◆ What needs to be done ◆
Here is the listing. Report each line in it that contains the string "stays".
Start of Supplied records
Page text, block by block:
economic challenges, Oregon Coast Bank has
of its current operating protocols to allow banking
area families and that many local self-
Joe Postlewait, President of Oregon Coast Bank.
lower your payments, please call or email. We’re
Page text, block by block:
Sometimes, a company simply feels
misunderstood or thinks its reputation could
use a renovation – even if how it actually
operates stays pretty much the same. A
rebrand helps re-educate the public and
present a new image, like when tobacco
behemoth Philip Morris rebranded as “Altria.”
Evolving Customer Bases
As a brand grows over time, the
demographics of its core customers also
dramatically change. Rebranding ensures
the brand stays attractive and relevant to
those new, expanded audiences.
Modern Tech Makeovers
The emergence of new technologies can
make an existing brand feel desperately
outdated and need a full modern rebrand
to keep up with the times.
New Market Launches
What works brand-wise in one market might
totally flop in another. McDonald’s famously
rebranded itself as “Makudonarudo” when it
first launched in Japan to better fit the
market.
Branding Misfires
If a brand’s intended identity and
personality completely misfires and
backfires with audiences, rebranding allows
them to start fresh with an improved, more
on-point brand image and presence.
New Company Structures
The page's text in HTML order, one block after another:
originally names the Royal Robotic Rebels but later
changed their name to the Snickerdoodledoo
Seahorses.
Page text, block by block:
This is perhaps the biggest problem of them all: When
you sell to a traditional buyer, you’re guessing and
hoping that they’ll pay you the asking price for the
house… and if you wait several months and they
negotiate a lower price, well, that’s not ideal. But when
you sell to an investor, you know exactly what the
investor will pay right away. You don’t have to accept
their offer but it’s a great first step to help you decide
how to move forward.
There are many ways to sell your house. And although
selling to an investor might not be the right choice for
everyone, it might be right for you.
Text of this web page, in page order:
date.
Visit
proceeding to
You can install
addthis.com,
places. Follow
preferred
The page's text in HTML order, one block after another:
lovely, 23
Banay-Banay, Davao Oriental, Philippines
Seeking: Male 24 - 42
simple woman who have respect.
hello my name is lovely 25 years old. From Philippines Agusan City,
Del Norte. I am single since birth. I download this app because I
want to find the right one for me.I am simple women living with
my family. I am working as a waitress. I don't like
End of Supplied records
◆ Exercise answer ◆
operates stays pretty much the same. A
the brand stays attractive and relevant to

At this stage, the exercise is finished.